Astronomers have not found L3 significantly useful so far, since it remains hidden behind the Sun at all times. However, some interesting talk has been brewing up regarding the existence of another planet, 'Planet X' in this point, which has not yet been proven.

The stable L4 and L5 points of the Earth - Moon system have been studied as possible sites for artificial space colonies in some distant future which can probably be 'very' distant.

Although the two points L1 and L2 have been found useful, they are considered unstable. They are unstable on a time scale of approximately 23 days, which requires satellites parked at these positions to perform regular course and attitude corrections using their onboard rocket engines and sometimes using the gravitational pull from the Moon.
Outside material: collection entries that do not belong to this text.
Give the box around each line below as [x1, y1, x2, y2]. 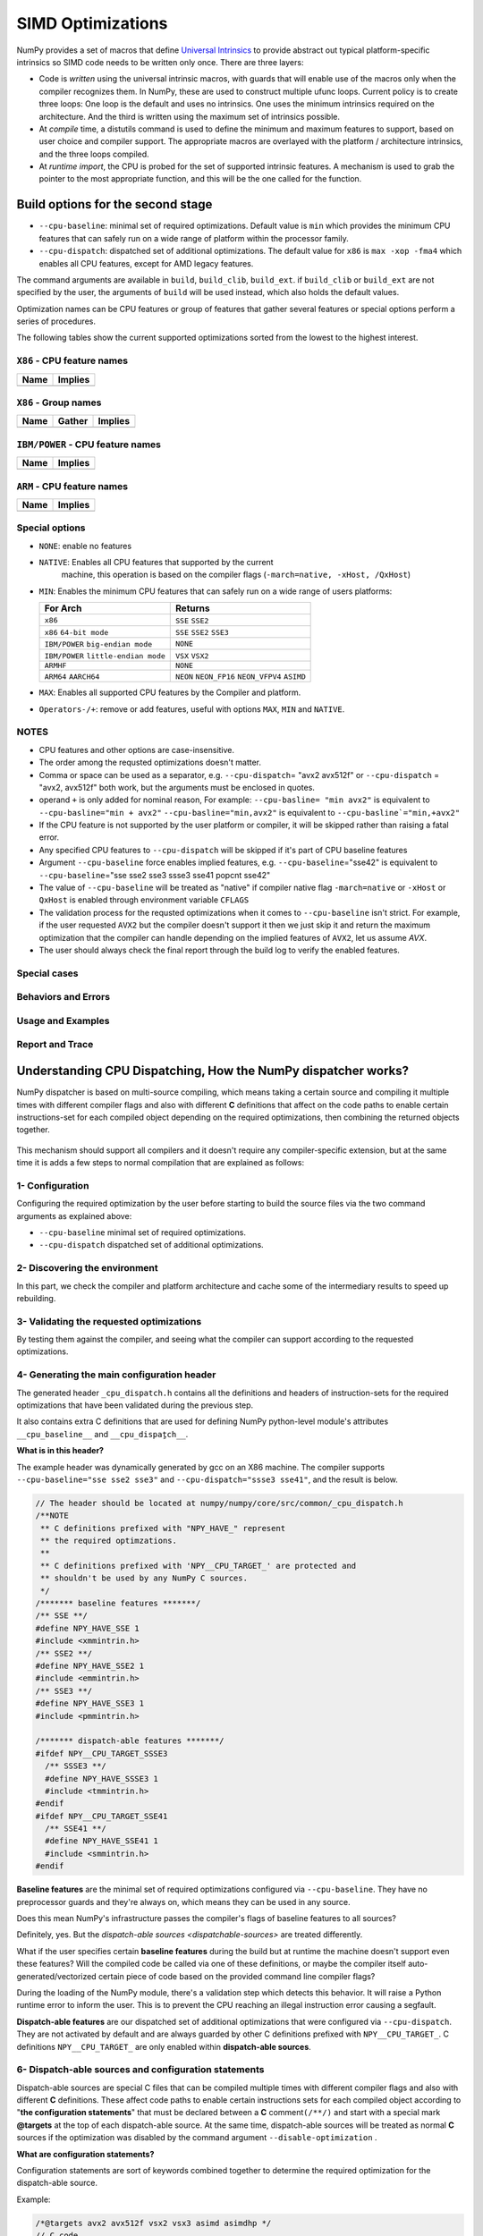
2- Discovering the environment [16, 1262, 158, 1275]
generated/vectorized [16, 1970, 97, 1981]
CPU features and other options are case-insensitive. [38, 744, 235, 755]
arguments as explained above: [16, 1210, 132, 1221]
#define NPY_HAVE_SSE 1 [35, 1623, 140, 1633]
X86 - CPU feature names [16, 354, 129, 367]
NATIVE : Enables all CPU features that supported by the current [38, 557, 274, 568]
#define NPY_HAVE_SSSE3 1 [45, 1774, 158, 1783]
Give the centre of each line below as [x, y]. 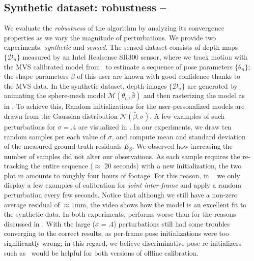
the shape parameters [36, 76]
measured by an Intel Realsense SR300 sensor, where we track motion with [135, 56]
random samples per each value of [55, 136]
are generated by [212, 85]
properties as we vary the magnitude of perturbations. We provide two [110, 37]
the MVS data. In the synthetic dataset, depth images [85, 85]
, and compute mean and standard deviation [179, 136]
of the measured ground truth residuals [63, 146]
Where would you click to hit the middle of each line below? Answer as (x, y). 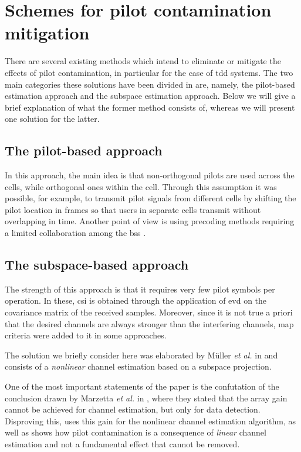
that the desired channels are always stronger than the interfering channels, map (149, 323)
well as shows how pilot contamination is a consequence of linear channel (136, 432)
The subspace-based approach (97, 265)
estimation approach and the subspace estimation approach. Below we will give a (150, 96)
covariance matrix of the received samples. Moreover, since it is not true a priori (149, 312)
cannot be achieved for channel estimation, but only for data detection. (133, 409)
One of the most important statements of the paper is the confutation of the (142, 386)
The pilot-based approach (84, 150)
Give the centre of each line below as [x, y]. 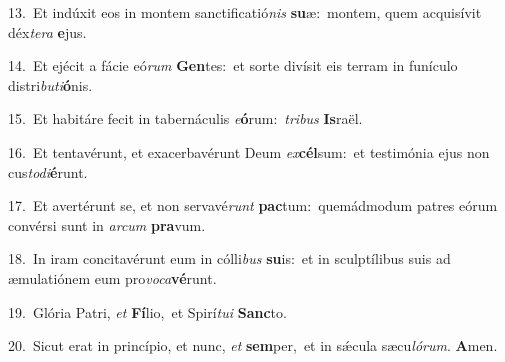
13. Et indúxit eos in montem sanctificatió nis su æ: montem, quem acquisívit [245, 12]
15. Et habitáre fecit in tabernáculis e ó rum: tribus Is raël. [185, 118]
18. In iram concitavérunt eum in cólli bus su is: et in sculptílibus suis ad [229, 258]
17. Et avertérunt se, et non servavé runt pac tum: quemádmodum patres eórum [253, 205]
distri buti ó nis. [50, 84]
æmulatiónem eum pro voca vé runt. [112, 277]
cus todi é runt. [48, 171]
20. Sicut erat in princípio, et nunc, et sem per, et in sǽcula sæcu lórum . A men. [253, 345]
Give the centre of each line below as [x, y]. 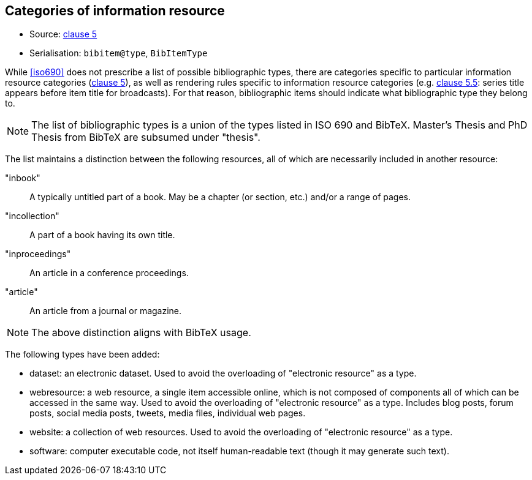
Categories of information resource [115, 11]
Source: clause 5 [63, 34]
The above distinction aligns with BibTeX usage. [141, 333]
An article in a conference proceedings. [109, 273]
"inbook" [23, 178]
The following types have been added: [82, 354]
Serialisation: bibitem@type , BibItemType [119, 53]
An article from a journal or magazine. [106, 311]
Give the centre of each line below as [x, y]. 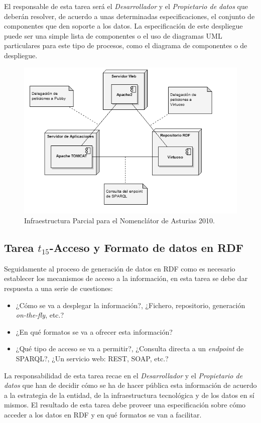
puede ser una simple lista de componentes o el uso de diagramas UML [113, 35]
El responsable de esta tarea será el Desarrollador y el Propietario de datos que [126, 6]
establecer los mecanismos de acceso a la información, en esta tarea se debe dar [126, 278]
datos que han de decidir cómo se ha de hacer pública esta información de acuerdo [130, 385]
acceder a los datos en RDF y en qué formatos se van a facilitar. [103, 414]
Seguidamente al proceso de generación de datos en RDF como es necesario [120, 268]
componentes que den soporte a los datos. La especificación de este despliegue [123, 26]
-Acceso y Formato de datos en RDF [147, 248]
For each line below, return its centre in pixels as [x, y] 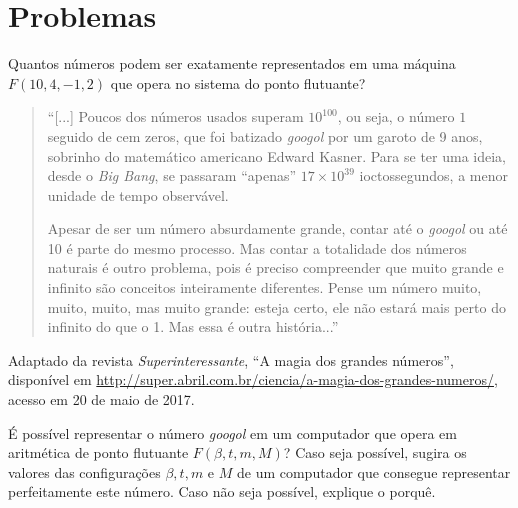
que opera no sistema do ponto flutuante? [238, 82]
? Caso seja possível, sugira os [375, 452]
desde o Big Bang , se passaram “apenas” [172, 175]
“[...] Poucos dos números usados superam [175, 116]
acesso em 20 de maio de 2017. [101, 399]
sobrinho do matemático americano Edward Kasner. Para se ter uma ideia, [276, 155]
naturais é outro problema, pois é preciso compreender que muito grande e [275, 267]
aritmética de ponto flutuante [98, 452]
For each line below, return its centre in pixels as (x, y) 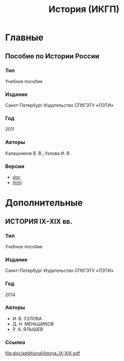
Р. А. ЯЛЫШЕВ (28, 329)
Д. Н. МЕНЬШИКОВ (33, 324)
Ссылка (15, 342)
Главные (24, 37)
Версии (15, 166)
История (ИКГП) (84, 9)
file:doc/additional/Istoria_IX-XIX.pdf (43, 353)
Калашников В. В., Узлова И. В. (38, 153)
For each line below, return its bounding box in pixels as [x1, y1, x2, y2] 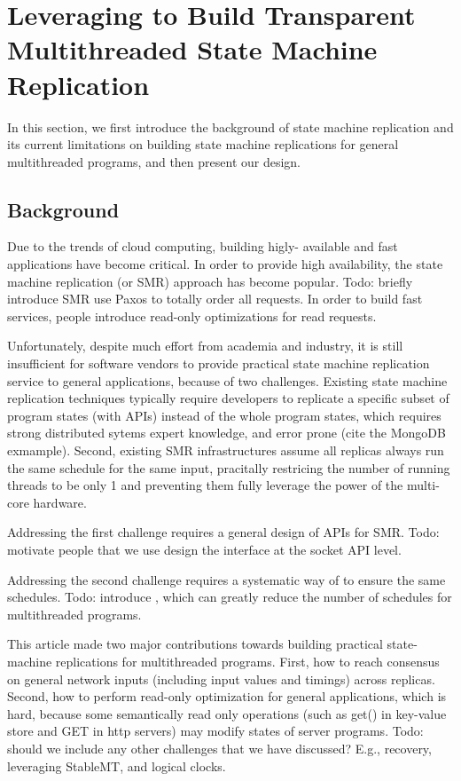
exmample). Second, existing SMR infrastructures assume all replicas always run [7, 441, 444, 460]
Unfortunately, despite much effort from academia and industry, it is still [7, 336, 403, 355]
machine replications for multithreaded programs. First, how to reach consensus [7, 651, 440, 670]
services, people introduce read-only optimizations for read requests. [7, 306, 377, 325]
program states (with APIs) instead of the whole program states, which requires [7, 406, 441, 424]
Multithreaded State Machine [7, 31, 378, 67]
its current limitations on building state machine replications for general [7, 135, 399, 154]
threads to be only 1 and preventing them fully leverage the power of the [7, 476, 403, 494]
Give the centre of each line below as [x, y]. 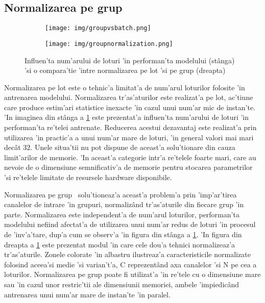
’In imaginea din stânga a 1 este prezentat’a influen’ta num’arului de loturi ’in [127, 117]
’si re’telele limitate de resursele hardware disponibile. [88, 177]
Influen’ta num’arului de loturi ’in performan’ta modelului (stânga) [130, 60]
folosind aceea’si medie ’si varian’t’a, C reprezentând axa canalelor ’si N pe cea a [130, 264]
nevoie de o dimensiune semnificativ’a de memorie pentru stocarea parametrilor [128, 167]
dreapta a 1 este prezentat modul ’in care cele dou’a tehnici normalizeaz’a [120, 244]
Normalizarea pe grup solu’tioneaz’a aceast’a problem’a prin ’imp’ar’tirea [121, 194]
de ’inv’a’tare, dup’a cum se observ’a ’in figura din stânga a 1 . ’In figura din [123, 234]
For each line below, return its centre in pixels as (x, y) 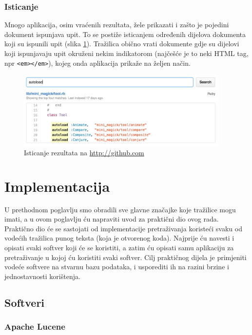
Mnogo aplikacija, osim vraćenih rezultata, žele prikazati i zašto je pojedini (117, 25)
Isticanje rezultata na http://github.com (84, 152)
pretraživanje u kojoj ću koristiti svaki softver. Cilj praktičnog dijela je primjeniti (126, 257)
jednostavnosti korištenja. (42, 276)
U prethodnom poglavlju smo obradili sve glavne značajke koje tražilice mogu (120, 209)
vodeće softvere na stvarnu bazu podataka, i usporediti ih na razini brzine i (117, 267)
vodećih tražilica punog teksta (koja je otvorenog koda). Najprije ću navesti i (119, 238)
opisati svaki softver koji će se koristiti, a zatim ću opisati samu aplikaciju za (119, 248)
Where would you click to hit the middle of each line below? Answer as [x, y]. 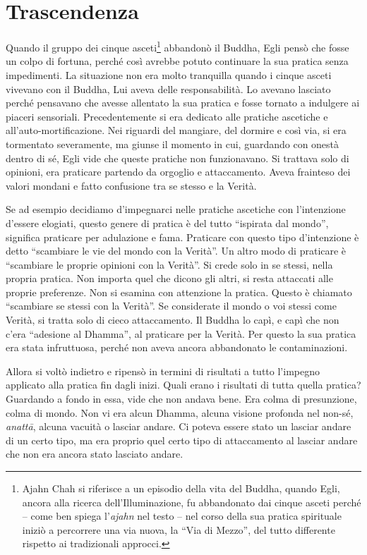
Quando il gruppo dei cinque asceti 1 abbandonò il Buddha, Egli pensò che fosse [178, 46]
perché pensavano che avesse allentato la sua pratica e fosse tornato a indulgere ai [183, 103]
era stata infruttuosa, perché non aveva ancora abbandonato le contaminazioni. [177, 347]
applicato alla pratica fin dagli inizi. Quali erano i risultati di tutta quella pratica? [183, 385]
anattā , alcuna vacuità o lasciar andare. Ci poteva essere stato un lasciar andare [179, 426]
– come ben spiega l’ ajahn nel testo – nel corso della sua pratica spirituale [182, 516]
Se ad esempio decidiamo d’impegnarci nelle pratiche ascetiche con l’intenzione [176, 209]
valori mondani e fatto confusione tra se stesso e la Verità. [131, 185]
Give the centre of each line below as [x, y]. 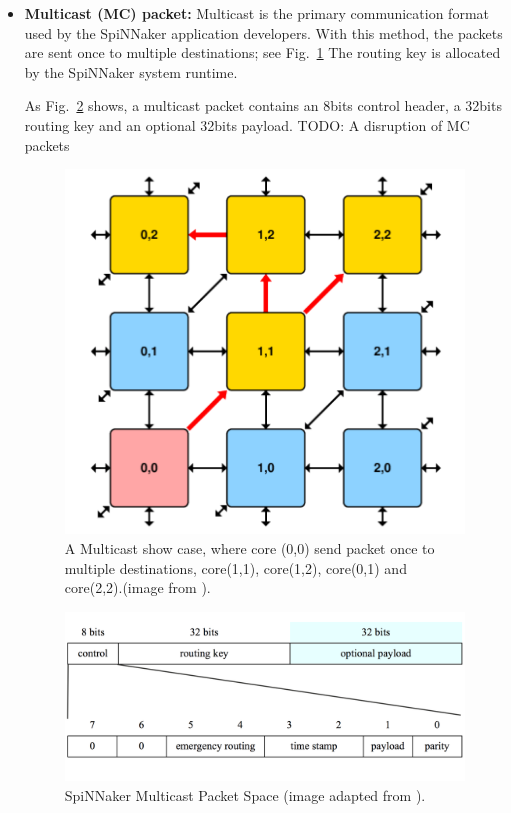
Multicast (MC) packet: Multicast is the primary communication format [256, 13]
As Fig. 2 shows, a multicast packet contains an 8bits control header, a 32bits [263, 105]
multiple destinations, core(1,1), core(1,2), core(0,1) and [235, 567]
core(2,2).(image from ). [137, 587]
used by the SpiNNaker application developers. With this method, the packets [263, 32]
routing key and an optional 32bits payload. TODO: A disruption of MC [247, 124]
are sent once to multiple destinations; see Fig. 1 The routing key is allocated [262, 52]
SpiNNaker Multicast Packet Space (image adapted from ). [245, 794]
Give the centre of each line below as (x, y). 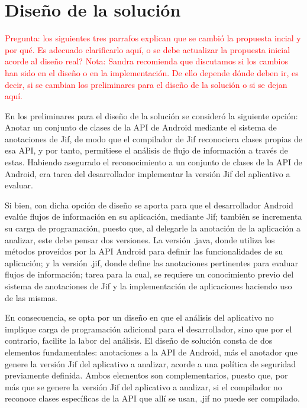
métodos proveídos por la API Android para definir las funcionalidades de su (144, 251)
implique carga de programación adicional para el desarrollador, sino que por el (148, 329)
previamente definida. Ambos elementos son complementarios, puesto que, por (146, 375)
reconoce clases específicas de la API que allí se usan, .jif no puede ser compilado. (152, 398)
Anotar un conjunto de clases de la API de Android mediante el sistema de (141, 127)
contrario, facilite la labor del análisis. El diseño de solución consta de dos (139, 340)
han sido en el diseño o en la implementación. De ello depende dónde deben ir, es (152, 72)
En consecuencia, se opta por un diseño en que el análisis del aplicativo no (139, 317)
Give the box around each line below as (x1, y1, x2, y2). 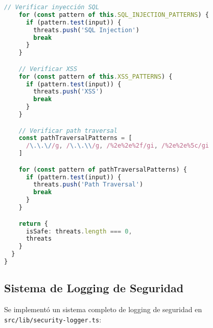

When L4 and L5 points are considered in a general sense, it has been found that they can have stable orbits only if the mass ratio between the two large masses exceeds 24.96. In such a situation, the objects orbiting in these points are called 'Trojans'.

The mass ratio condition given above is true for the Earth-Sun system as well as the Earth Moon system, and many other pairs of bodies in outer space. The Sun-Jupiter system has many asteroids in these points although Earth-Moon and Earth-Sun systems do not.

However, L4 and L5 points of the Earth-Sun system contain interplanetary dust, and such points of the Earth-Moon system also contain interplanetary dust in what are called 'Kordylewski clouds'.